Sublinear Metric Steiner Tree via Improved Bounds for Set Cover

We study the metric Steiner tree problem in the sublinear query model. In this problem, for a set of n points V in a metric space given to us by means of query access to an n×n matrix w, and a set of terminals T⊆V, the goal is to find the minimum-weight subset of the edges that connects all the terminal vertices.
Recently, Chen, Khanna and Tan [SODA’23] gave an algorithm that uses Õ(n^(13/7)) queries and outputs a (2−η)-estimate of the metric Steiner tree weight, where η>0 is a universal constant. A key component in their algorithm is a sublinear algorithm for a particular set cover problem where, given a set system (U,F), the goal is to provide a multiplicative-additive estimate for |U|−SC(U,F). Here U is the set of elements, F is the collection of sets, and SC(U,F) denotes the optimal set cover size of (U,F). In particular, their algorithm returns a (1/4,ε⋅|U|)-multiplicative-additive estimate for this set cover problem using Õ(|F|^(7/4)) membership oracle queries (querying whether a set S contains an e), where ε is a fixed constant.

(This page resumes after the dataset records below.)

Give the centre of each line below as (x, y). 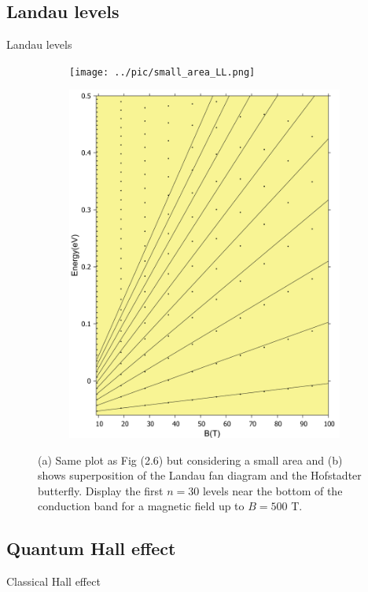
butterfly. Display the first (101, 490)
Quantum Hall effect (91, 548)
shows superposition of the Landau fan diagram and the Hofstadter (200, 475)
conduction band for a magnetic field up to (141, 506)
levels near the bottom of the (272, 490)
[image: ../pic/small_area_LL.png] (162, 72)
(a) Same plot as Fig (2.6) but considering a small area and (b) (190, 460)
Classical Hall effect (53, 581)
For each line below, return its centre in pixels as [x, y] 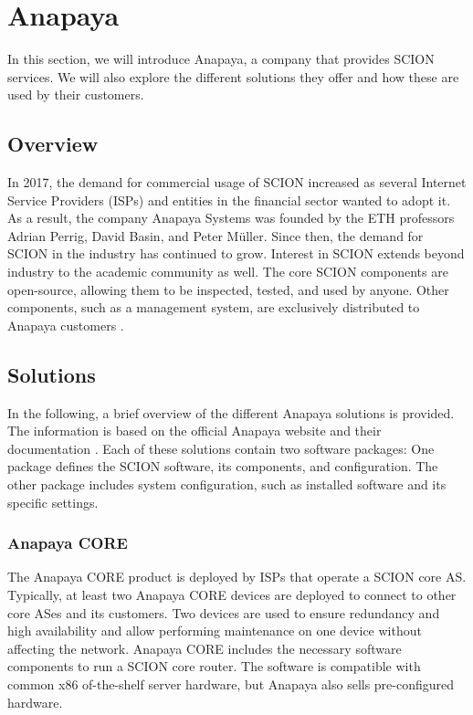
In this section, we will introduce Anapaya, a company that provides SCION [221, 59]
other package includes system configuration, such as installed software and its [227, 484]
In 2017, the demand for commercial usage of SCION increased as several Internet [237, 182]
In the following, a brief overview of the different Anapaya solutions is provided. [231, 412]
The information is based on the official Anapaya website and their [194, 431]
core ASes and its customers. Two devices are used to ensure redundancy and [224, 612]
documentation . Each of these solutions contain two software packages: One [221, 448]
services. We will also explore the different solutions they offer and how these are [233, 76]
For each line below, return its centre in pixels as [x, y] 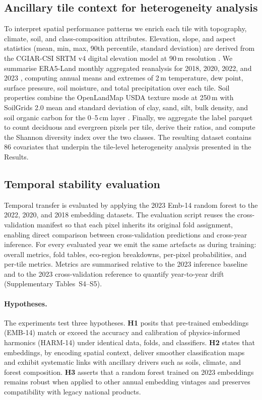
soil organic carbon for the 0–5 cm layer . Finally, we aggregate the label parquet [128, 117]
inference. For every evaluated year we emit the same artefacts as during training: [130, 244]
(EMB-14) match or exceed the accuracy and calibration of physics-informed [122, 332]
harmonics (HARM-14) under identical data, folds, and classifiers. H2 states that [129, 342]
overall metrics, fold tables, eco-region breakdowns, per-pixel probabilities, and [125, 254]
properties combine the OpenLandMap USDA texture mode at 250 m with [119, 97]
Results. [16, 156]
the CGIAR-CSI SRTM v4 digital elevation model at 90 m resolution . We [118, 58]
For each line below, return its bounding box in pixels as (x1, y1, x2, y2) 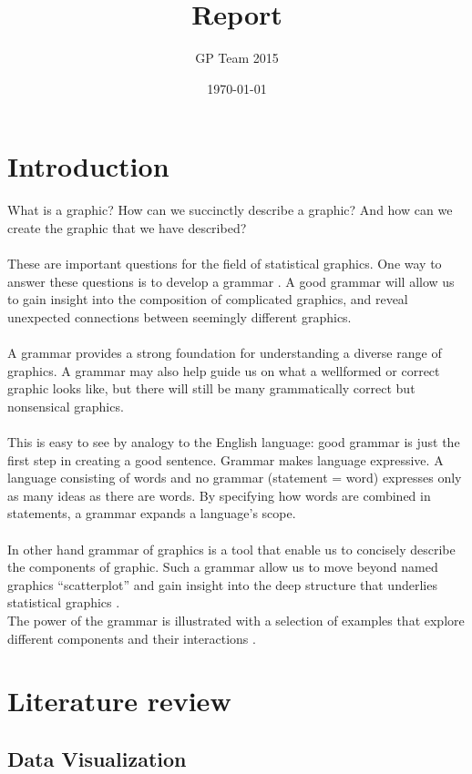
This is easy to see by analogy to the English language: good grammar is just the (7, 432, 460, 451)
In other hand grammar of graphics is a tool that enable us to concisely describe (7, 539, 456, 558)
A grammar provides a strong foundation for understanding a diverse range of (7, 343, 442, 362)
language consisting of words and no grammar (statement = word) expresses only (7, 468, 462, 487)
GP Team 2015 (195, 48, 279, 67)
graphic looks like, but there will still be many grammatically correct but (7, 379, 416, 398)
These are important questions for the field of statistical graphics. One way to (7, 254, 442, 273)
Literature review (7, 682, 231, 719)
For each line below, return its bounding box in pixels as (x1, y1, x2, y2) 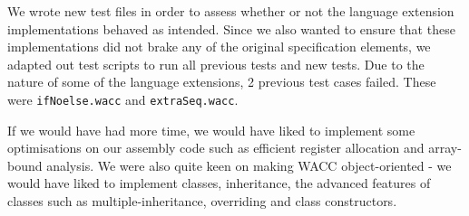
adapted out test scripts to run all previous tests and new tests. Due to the (7, 54, 425, 73)
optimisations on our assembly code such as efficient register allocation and (7, 138, 425, 157)
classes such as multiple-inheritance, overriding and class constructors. (7, 192, 397, 210)
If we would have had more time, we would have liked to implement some (7, 120, 415, 139)
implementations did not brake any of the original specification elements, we (7, 37, 431, 56)
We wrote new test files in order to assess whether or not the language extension (7, 2, 454, 20)
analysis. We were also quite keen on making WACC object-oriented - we (46, 155, 452, 174)
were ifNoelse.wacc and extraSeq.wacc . (7, 89, 239, 108)
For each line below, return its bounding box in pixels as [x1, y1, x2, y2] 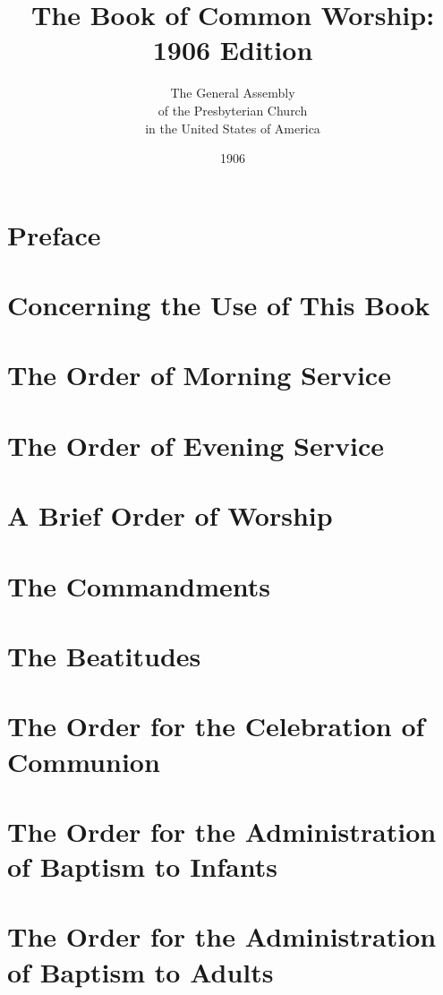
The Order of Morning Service [7, 356, 391, 393]
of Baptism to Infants [7, 848, 277, 885]
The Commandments [7, 567, 271, 604]
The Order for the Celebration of [7, 708, 425, 744]
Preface [7, 216, 101, 253]
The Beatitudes [7, 637, 201, 673]
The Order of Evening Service [7, 426, 385, 463]
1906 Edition [152, 31, 313, 68]
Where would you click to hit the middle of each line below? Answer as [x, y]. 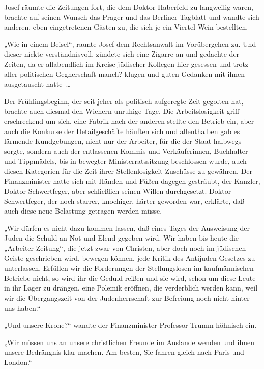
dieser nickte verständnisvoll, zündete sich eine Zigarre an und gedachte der [122, 54]
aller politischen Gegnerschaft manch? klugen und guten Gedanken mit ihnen [124, 74]
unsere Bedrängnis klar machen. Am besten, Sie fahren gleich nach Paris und [124, 352]
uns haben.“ [22, 308]
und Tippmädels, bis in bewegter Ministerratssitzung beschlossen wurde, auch [125, 161]
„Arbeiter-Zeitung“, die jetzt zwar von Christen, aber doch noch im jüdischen [125, 248]
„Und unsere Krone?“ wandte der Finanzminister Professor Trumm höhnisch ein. [130, 325]
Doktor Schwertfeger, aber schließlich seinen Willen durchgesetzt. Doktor [118, 191]
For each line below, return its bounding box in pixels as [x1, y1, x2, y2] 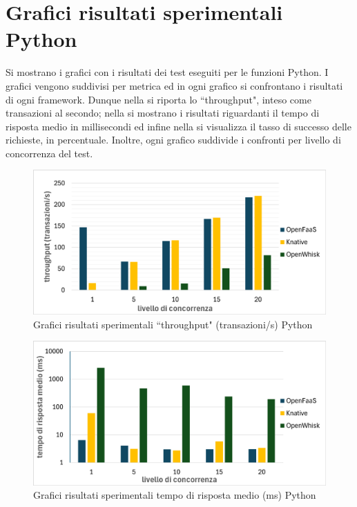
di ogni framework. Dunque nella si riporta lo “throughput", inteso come [6, 92, 311, 106]
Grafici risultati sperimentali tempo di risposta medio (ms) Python [33, 488, 316, 502]
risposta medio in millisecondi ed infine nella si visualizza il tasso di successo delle [6, 119, 351, 133]
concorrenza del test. [6, 146, 93, 160]
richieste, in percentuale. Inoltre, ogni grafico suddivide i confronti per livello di [6, 132, 341, 147]
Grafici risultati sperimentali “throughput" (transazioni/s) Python [33, 317, 313, 331]
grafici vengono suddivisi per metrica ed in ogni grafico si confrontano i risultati [6, 78, 343, 92]
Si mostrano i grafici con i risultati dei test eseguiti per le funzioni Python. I [6, 65, 329, 79]
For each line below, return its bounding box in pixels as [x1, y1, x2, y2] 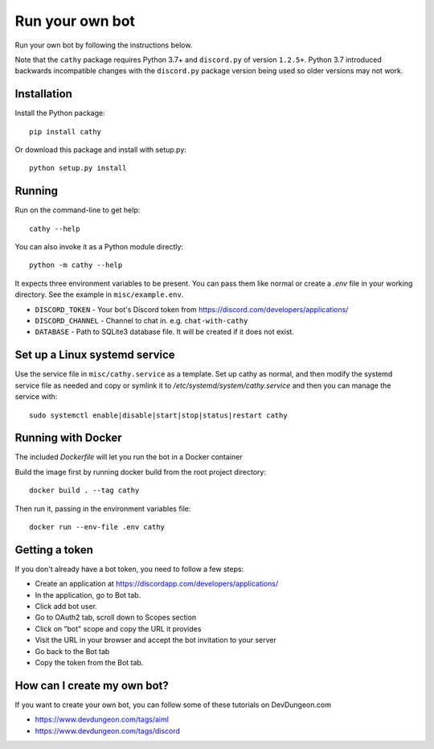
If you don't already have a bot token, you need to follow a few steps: [14, 564, 244, 574]
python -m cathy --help [29, 261, 123, 270]
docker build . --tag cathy [29, 486, 140, 495]
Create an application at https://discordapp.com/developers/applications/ [35, 579, 279, 589]
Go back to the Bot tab [35, 646, 110, 656]
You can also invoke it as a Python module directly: [14, 242, 184, 252]
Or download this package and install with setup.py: [14, 145, 186, 154]
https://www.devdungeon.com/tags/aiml [35, 714, 169, 724]
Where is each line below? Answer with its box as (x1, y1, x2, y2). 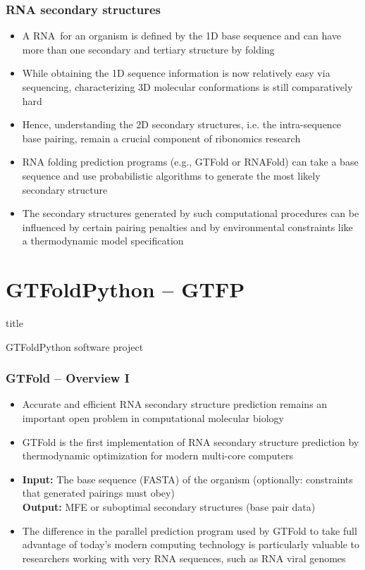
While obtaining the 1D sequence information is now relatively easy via (22, 66, 330, 80)
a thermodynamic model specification (22, 233, 184, 248)
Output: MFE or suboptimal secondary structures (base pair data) (22, 500, 316, 514)
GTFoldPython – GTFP (6, 275, 245, 304)
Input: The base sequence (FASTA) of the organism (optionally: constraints (22, 471, 353, 486)
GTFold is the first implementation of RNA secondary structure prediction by (22, 434, 359, 449)
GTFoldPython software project (6, 339, 144, 354)
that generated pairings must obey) (22, 485, 175, 500)
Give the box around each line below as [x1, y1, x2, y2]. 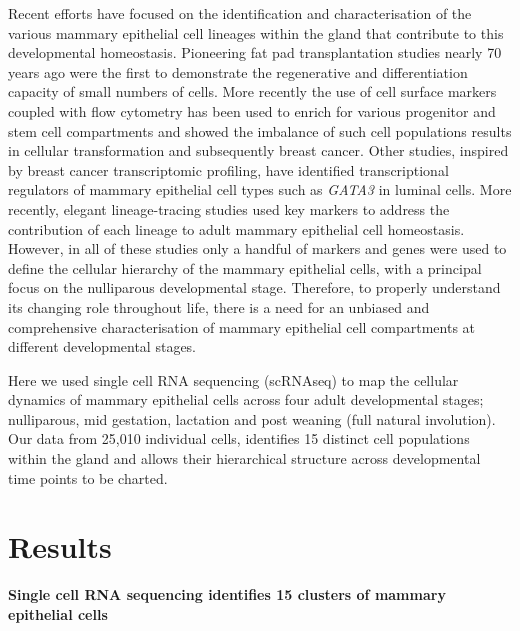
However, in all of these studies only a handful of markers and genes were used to [8, 238, 507, 259]
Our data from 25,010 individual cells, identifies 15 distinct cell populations [8, 428, 470, 449]
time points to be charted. [8, 467, 168, 488]
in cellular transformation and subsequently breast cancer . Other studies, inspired [8, 140, 509, 161]
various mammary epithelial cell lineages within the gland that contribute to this [8, 22, 504, 43]
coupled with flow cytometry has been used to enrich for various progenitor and [8, 100, 496, 121]
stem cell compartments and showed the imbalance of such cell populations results [8, 120, 512, 141]
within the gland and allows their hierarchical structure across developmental [8, 448, 481, 469]
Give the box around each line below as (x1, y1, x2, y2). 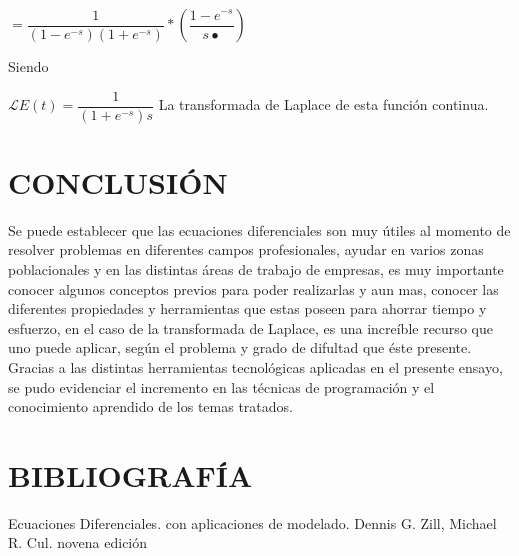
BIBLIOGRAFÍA (8, 454, 253, 495)
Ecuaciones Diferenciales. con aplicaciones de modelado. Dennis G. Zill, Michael (8, 512, 497, 533)
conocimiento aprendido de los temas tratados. (8, 396, 293, 417)
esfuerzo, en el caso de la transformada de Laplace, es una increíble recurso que (8, 317, 493, 338)
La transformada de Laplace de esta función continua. (158, 94, 489, 115)
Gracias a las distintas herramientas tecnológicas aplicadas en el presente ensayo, (8, 356, 503, 377)
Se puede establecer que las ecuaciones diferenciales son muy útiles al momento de (8, 219, 511, 240)
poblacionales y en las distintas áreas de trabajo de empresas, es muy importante (8, 258, 504, 279)
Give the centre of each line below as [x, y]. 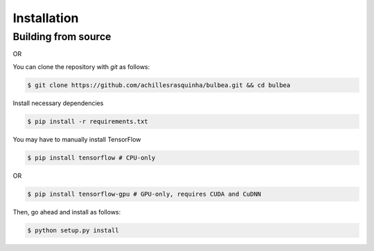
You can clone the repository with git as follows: [81, 66]
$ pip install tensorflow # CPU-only [91, 158]
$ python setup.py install [73, 230]
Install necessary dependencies [58, 103]
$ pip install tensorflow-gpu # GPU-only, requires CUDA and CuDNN [144, 194]
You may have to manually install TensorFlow [77, 139]
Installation [46, 18]
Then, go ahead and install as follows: [67, 212]
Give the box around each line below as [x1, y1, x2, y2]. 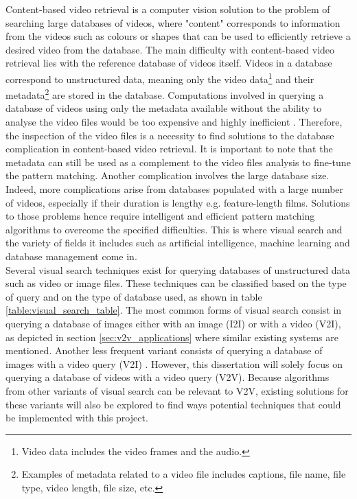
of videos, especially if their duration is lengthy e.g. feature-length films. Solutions [5, 195, 350, 209]
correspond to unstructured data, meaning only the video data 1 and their [5, 69, 314, 86]
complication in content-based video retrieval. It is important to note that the [5, 141, 333, 156]
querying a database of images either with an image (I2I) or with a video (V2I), [5, 316, 341, 330]
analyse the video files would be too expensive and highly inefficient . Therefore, [5, 115, 343, 129]
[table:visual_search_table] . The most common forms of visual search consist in [5, 303, 342, 317]
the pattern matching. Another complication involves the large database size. [5, 168, 330, 183]
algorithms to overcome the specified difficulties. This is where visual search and [5, 222, 343, 236]
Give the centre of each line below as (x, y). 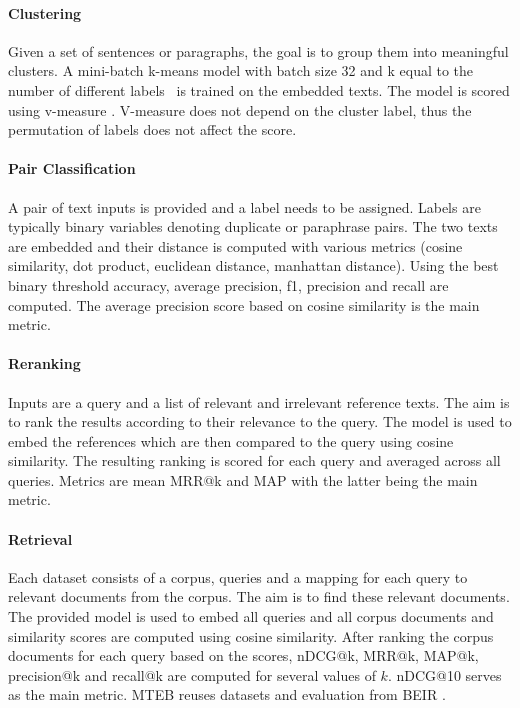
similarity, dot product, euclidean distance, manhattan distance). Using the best (253, 265)
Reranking (44, 363)
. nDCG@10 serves (444, 674)
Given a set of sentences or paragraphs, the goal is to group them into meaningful (258, 50)
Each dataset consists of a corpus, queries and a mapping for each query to (238, 576)
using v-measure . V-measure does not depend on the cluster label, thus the (240, 109)
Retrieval (40, 538)
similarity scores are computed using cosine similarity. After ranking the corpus (251, 635)
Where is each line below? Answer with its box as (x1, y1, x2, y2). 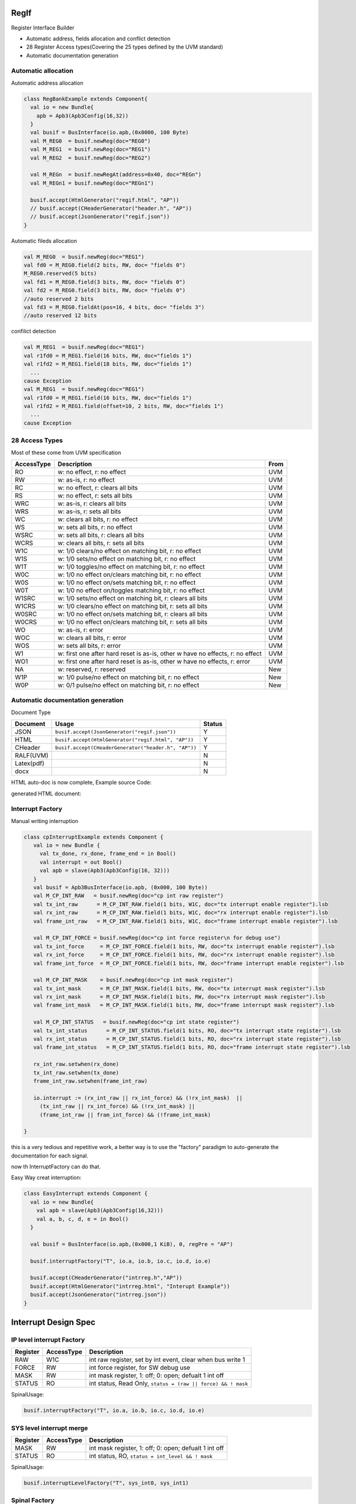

In this work, we improve the query complexity of (2−η)-estimating the metric Steiner tree weight to Õ(n^(5/3)) by showing a (1/2,ε⋅|U|)-estimate for the above set cover problem using Õ(|F|^(5/3)) membership queries. To design our set cover algorithm, we estimate the size of a random greedy maximal matching for an auxiliary multigraph that the algorithm constructs implicitly, without access to its adjacency list or matrix.